Effects of tofogliflozin on brachial-ankle pulse wave velocity analyzed using covariance models

Tofogliflozin treatment group Conventional treatment group Treatment effect (tofogliflozin–conventional treatment) (mean change [95% CI])
Right baPWV (cm/s) (mean change; SE)
 Week 52 (n = 138) 1.3 (39.9) 77.0 (38.8) − 75.5 (− 171.1, 19.7), p = 0.12
 Week 104 (n = 130) − 67.9 (32.5) 34.7 (31.5) − 102.7 (− 182.1, − 23.2), p = 0.012
Left baPWV (cm/s) (mean change; SE)
 Week 52 (n = 138) − 7.1 (40.1) 76.2 (39.1) − 83.3 (− 179.3, 12.8), p = 0.09
 Week 104 (n = 130) − 33.7 (32.2) 67.6 (31.4) − 101.3 (− 180.3, − 22.3), p = 0.012
Mean baPWV (cm/s) (mean change; SE)
 Week 52 (n = 138) − 4.2 (39.2) 76.9 (38.1) − 81.2 (− 174.9, 12.6), p = 0.09
 Week 104 (n = 130) − 51.9 (31.4) 51.2 (30.5) − 103.1 (− 180.1, − 26.2), p = 0.009

Differences in delta change in baPWV from the baseline between the two groups were analyzed using analysis of covariance models that included treatment group, age, sex, use of insulin, baseline mean baPWV, systolic blood pressure, presence of hypertension, and antihypertensive drug administration

Subgroup analysis was performed according to whether the reductions in SBP (value at week 104-value at the baseline < 0 mmHg) was observed or did not show similar results. In the subgroup without a reduction in SBP during the observation period, tofogliflozin (n = 39) significantly attenuated the progression of right, left, and mean baPWV compared to those in the conventional treatment (n = 39) (− 101.4 [− 173.0, –29.8], mean change [95%CI], p = 0.006; − 103.8 [− 182.2, − 25.5], p = 0.010; − 102.6 [− 173.6, − 31.7], p = 0.005, respectively). In the subgroup with the reduction in SBP during the observation period (tofogliflozin; n = 37, conventional treatment [n = 29], similar results were observed; however, they did not reach statistical significance (− 108.9 [− 260.2, 42.3], p = 0.15; − 99.1 [− 243.6, 45.4], p = 0.18; − 104.0 [− 246.9, 38.9], p = 0.15, respectively). The results of other subgroup analyses resembled those produced by whole-group analyses (Additional file 7).

Discussion

Arterial stiffness is one of the earliest detectable signs of functional and structural changes in the vascular wall. baPWV, an established quantitative indicator of arterial stiffness, is linked to CV risk factors [31, 32] and is a promising predictor of future CV events independent of conventional CV risk factors [29, 3339]. However, the effect of SGLT2 inhibitors on the progression of baPWV has not yet been completely elucidated.

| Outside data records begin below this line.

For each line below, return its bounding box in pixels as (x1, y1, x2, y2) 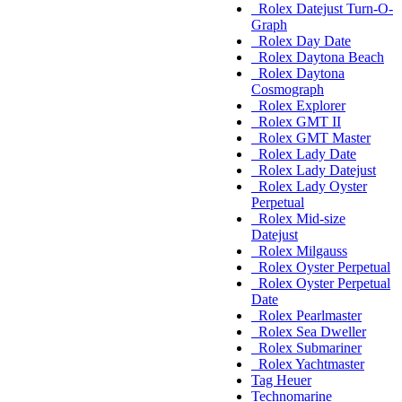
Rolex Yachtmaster (251, 356, 364, 372)
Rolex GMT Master (251, 130, 371, 146)
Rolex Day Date (251, 33, 351, 49)
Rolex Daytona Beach (251, 49, 384, 66)
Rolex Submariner (251, 340, 362, 356)
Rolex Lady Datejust (251, 162, 376, 179)
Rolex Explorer (251, 98, 345, 114)
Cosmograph (251, 82, 324, 98)
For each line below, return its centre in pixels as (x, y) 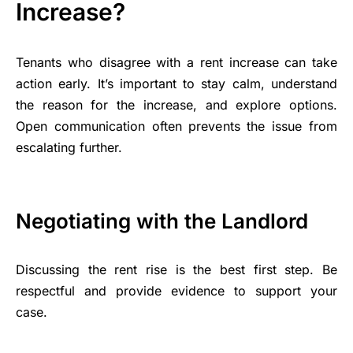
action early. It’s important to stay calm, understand (176, 84)
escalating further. (69, 148)
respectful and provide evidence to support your (176, 291)
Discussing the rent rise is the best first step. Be (176, 270)
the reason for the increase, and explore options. (176, 105)
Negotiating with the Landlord (162, 221)
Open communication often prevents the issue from (176, 126)
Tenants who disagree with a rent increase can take (176, 63)
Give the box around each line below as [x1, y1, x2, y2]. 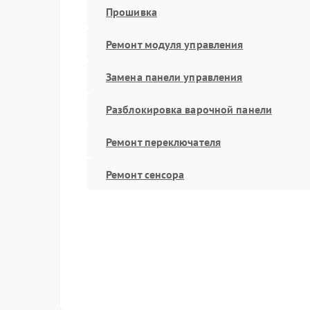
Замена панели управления [106, 69, 243, 84]
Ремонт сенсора [106, 167, 185, 181]
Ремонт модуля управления [106, 37, 244, 51]
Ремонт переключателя [106, 134, 221, 149]
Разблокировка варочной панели [106, 102, 272, 116]
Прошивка [106, 4, 157, 19]

To the best of our knowledge, this is the first study to demonstrate the suppression of baPWV increase by SGLT2 inhibitors in patients with T2DM without a history of CVD. Interestingly, our findings were consistent with those of several previous studies indicating the beneficial effect of SGLT2 inhibitors on the carotid-femoral PWV (cfPWV), which is currently the gold standard for measuring aortic stiffness and has been shown to predict outcomes. A single-arm, prospective clinical trial in 42 patients with T1DM revealed that 8-week treatment with empagliflozin was associated with a decline in arterial stiffness as assessed by cfPWV and carotid-radial PWV [8]. Similarly, another pilot study including 16 patients with T2DM revealed that 2-day treatment with dapagliflozin significantly improved cfPWV, systemic endothelial function, and renal resistive index [9, 10]. Furthermore, a recent, small randomized clinical trial demonstrated that canagliflozin improved cfPWV in 30 patients with T2DM and hypertension, independent of the BP effect [11]. Although the cfPWV primarily reflects aortic stiffness, baPWV is an index of arterial stiffness based on the measurements performed at peripheral sites, reflecting the wall properties not only of the aorta but also of muscle arteries. The baPWV is thus influenced by several factors modulating small- and medium-sized arteries, such as central sympathetic drive, smooth muscle tone, and spontaneous vasomotion, other than those known to influence large arteries and cfPWV. The clinical significance could be different between baPWV and cfPWV, and thus, our study adds novel findings regarding the effect of SGLT2 inhibitors on arterial stiffness.

The beneficial effects of SGLT2 inhibitors, such as tofogliflozin [12], empagliflozin [1315], and canagliflozin [16], on arterial stiffness have been revealed in clinical studies using other indices of arterial stiffness, such as ambulatory arterial stiffness index [13], pulse pressure, mean arterial pressure, double product [16], and cardio-ankle vascular index (CAVI) [12]. However, several studies did not find beneficial effects of this class of antidiabetics on arterial stiffness [18]. Patoulias et al. recently reviewed and summarized clinical studies on this topic and concluded that evidence on the effect of SGLT2 inhibitors on arterial stiffness remains limited and controversial [19].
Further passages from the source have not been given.